About this task
Copy out the data line by line exactly, from its start to the line bearing "Foundation cautions that", inclusive.

Data provided
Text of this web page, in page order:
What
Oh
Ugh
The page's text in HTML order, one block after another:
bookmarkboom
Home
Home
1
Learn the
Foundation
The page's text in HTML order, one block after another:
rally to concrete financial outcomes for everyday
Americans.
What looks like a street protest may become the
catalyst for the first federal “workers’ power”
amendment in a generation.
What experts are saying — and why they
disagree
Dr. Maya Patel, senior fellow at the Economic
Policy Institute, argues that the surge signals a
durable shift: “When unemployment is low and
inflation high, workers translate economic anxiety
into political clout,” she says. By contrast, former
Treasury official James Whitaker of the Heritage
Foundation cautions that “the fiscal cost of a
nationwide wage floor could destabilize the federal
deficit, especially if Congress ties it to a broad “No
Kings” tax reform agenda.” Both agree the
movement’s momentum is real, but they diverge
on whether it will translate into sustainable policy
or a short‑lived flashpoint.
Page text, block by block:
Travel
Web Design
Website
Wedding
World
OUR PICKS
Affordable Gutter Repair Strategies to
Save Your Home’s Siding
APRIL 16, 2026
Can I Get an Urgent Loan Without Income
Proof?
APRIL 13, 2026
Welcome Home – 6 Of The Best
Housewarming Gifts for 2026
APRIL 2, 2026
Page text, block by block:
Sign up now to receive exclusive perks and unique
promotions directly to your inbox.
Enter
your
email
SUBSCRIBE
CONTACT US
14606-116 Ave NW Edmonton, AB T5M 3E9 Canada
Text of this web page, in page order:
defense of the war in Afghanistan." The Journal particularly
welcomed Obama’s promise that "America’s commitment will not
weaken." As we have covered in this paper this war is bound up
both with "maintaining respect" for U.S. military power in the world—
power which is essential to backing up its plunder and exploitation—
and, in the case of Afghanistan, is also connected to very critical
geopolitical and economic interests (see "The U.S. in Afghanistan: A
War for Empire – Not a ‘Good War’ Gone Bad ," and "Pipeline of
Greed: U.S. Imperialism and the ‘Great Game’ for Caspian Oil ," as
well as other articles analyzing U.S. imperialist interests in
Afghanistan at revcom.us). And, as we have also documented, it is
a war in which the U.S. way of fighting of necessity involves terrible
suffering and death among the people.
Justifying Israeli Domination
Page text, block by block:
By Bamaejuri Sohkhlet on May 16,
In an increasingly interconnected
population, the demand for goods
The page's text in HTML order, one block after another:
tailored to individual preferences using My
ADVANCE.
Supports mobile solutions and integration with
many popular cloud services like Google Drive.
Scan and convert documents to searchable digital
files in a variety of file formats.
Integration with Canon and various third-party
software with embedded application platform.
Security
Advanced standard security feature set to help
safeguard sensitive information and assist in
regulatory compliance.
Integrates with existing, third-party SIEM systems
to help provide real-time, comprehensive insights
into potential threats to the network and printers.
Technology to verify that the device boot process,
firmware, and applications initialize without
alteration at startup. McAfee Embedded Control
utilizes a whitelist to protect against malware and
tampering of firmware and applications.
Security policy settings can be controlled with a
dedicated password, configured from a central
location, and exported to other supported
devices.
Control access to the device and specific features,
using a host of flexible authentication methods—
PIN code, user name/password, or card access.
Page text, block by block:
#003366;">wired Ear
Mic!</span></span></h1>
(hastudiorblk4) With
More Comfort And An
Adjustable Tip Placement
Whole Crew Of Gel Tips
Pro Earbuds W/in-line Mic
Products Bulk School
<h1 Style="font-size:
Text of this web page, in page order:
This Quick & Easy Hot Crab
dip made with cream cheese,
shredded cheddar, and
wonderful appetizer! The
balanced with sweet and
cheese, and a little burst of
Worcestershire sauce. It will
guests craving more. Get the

Exercise solution
Text of this web page, in page order:
What
Oh
Ugh
The page's text in HTML order, one block after another:
bookmarkboom
Home
Home
1
Learn the
Foundation
The page's text in HTML order, one block after another:
rally to concrete financial outcomes for everyday
Americans.
What looks like a street protest may become the
catalyst for the first federal “workers’ power”
amendment in a generation.
What experts are saying — and why they
disagree
Dr. Maya Patel, senior fellow at the Economic
Policy Institute, argues that the surge signals a
durable shift: “When unemployment is low and
inflation high, workers translate economic anxiety
into political clout,” she says. By contrast, former
Treasury official James Whitaker of the Heritage
Foundation cautions that “the fiscal cost of a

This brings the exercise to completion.